But by the Department of Energy’s own “performance measures,” the project’s record is less rosy, in a way that leaves it vulnerable when congressional appropriators begin hunting for fat to trim.

Each year, the Department of Energy approaches Congress in February with a proposed spending plan for the following year, outlining how much money it says it needs for WIPP and how much waste it expects to put in the ground in return.

In February 2010, the plan set a target of 15,019 cubic meters of waste disposed of in WIPP during the 2011 fiscal year. The actual performance at year’s end was 7,314 cubic meters – less than half the target.

WIPP’s chief scientist, Roger Nelson, said the “performance measures” set out in the annual budget request to Congress should be viewed more as “ambitious goals” rather than firm performance commitments against which WIPP’s success should be judged. The DOE’s budget request is not so squishy. The purpose of the performance measures is, in the bureaucratic language of the budget request to Congress, to establish “expectations and accountability for those expectations within a given funding level.”

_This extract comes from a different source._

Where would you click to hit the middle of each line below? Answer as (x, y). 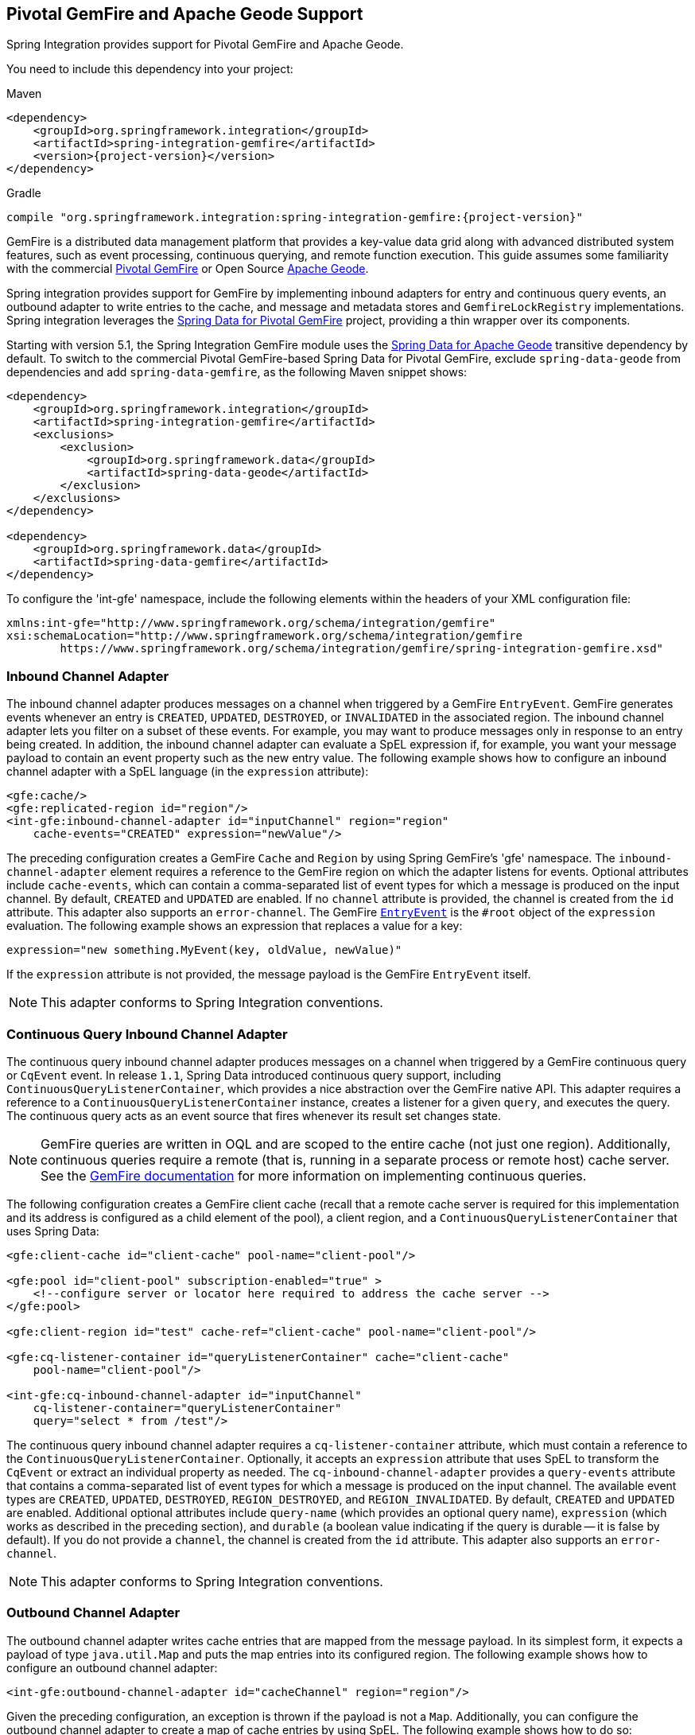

This year’s performance shortfalls at WIPP drew unusual public attention last summer because part of the 2011 money came from the Obama administration’s 2009 stimulus program. A July report from the Department of Energy’s Office of Inspector General complained that the agency spent the money without meeting waste disposal targets.

That was red meat for stimulus program critics. But it was nothing new. In seven of the last nine years, according to an analysis by watchdog Don Hancock, WIPP has fallen short of the performance measures set in DOE’s annual budget request.

Most years, no one other than Hancock and the occasional newspaper reporter pays any attention to WIPP’s failure to hit its targets. Certainly the politicians eager to keep the money flowing don’t seem to mind.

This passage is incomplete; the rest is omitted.